Il s’agit de formes géométriques, géographiques et humaines – confondues les unes avec les autres, interposées ou opposées les unes aux autres – qui attirent l’attention du spectateur. Ces cartes fascinent d’autant plus si l’on prend conscience que la composition de cartes si fidèles à la réalité n’avait rien d’évident à une époque où la technique de la cartographie vivait ses tout débuts.

Deux manuscrits, le « Palatinus » et le « Vaticanus », conservés à la Bibliothèque apostolique vaticane constituent la seule source de connaissance de la vie et de l’œuvre d’Opicino de Canistris. Le « Palatinus », redécouvert en 1913,  est composé de longs parchemins remplis de diagrammes, de figures géométriques et de notices explicatives. Le second, identifié quelques années plus tard, forme son journal personnel augmenté de dessins où la présence de corps est prédominante.

Opicino de Canistris, né en 1296, est un prêtre italien de la région de Pavie en Lombardie. À l’époque du conflit qui déchire les villes italiennes en opposant les guelfes (partisans de la papauté) aux gibelins (partisans du pouvoir séculier), Opicino s’emploie à exercer différents métiers : enlumineur de livres, instituteur, douanier. En 1318, il devient chapelain à Pavie qu’il quitte en 1329 – probablement pour des raisons politiques – pour s’installer pour de bon à la cour pontificale à Avignon. En 1334, il tombe malade et subit une sorte de crise psychotique accompagnée d’une perte temporaire de faculté d’un de ses bras. C’est à cette époque que remontent ses expériences visionnaires à l’origine de ses étranges cartes humanoïdes de l’Europe et de l’Afrique.

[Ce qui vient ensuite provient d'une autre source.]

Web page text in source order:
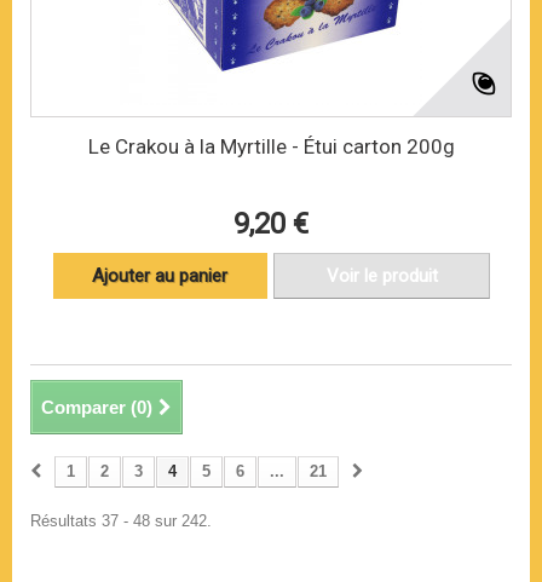
Le Crakou à la Myrtille - Étui carton 200g
9,20 €
Ajouter au panier Voir le produit
Comparer (0)
1 2 3 4 5 6 ... 21
Résultats 37 - 48 sur 242.
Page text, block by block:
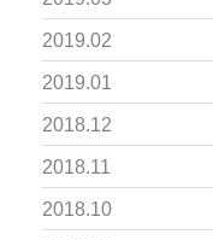
2019.02
2019.01
2018.12
2018.11
2018.10
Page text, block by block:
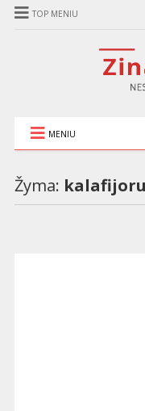
TOP MENIU
MENIU
Žyma:
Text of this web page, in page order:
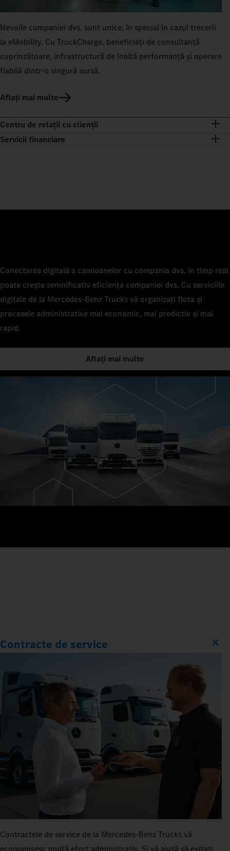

Étonnamment fidèles à la réalité, enchâssées dans des grilles connues des portulans (plans utilisés par les navigateurs du XIIIe et XIVe siècle répertoriant des ports et des villages côtiers de la Méditerranée), ces cartes minutieusement exécutées et augmentées de légendes, textes bibliques ou commentaires personnels, sont imbriquées les unes dans les autres. Les jeux entre les plans, les emboîtements des continents et des mers, les réflexions exactes ou différées de figures représentées, surprennent et désorientent la perception du spectateur. En s’y accoutumant, celui-ci commence toutefois à reconnaître dans ces cartes les corps humains, dans les corps les cartes, et – dans cette espèce de va-et-vient permanent – il arrive à identifier des détails jusqu’aux plus obscènes.

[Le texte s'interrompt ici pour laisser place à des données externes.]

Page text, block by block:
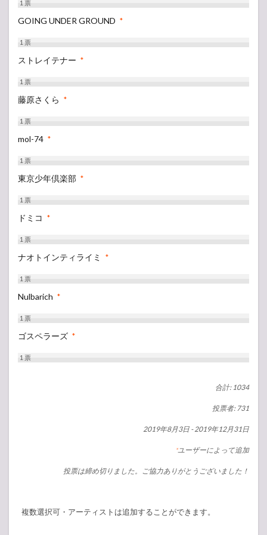
1票
GOING UNDER GROUND *
1票
ストレイテナー *
1票
藤原さくら *
1票
mol-74 *
1票
東京少年倶楽部 *
1票
ドミコ *
1票
ナオトインティライミ *
1票
Nulbarich *
1票
ゴスペラーズ *
1票
合計: 1034
投票者: 731
2019年8月3日 -2019年12月31日
*ユーザーによって追加
投票は締め切りました。ご協力ありがとうございました！
複数選択可・アーティストは追加することができます。
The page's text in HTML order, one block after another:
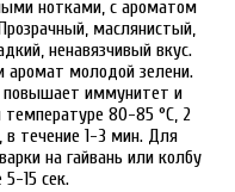
нотками, с ароматом
маслянистый,
ненавязчивый вкус.
аромат молодой зелени.
повышает иммунитет и
80-85 °C, 2
течение 1-3 мин. Для
на гайвань или колбу
15 сек.
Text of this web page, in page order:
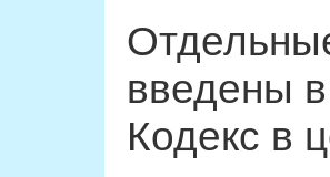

Le folio 84 du « Vaticanus » sous trois angles différents


Opicinus de Canistris, Vaticanus, Fol. 84, Biblioteca Apostolica Vaticana, Vat. lat. 6435 [Angle 1]. Source : Wikimedia Commons, domaine public.


Opicinus de Canistris, Vaticanus, Fol. 84, Biblioteca Apostolica Vaticana, Vat. lat. 6435 [Angle 2]. Source : Wikimedia Commons, domaine public.

Opicinus de Canistris, Vaticanus, Fol. 84, Biblioteca Apostolica Vaticana, Vat. lat. 6435 [Angle 3]. Source : Wikimedia Commons, domaine public.

Le personnage occupant le nord de l’Afrique semble souffler quelque chose à l’oreille de l’Europe dont la tête coïncide avec la péninsule Ibérique, son ventre avec la France, ses bras longeant l’Allemagne et ses jambes la péninsule italienne et le Péloponnèse. Une bête féroce occupant sur la carte l’espace maritime proche de l’Angleterre ronge le bras de l’Europe. Lucifer, barbu, identifié avec la Méditerranée séparant les deux continents est doté de deux organes sexuels : l’un au niveau de l’entrejambe de l’Europe et l’autre au niveau de sa gorge.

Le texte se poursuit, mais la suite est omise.